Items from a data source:
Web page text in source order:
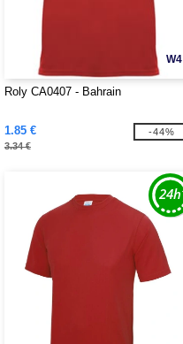
W4
Roly CA0407 - Bahrain
1.85 €
3.34 €
-44%
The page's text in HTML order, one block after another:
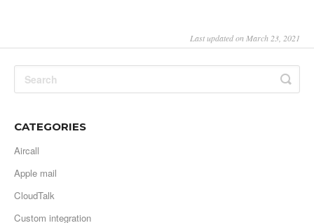
Last updated on March 23, 2021
CATEGORIES
Aircall
Apple mail
CloudTalk
Custom integration

● **WORK TASK**: Pictures are to be left out, while the records are copied word for word.

● **FINISHED EXERCISE**:
Web page text in source order:
W4
Roly CA0407 - Bahrain
1.85 €
3.34 €
-44%
The page's text in HTML order, one block after another:
Last updated on March 23, 2021
CATEGORIES
Aircall
Apple mail
CloudTalk
Custom integration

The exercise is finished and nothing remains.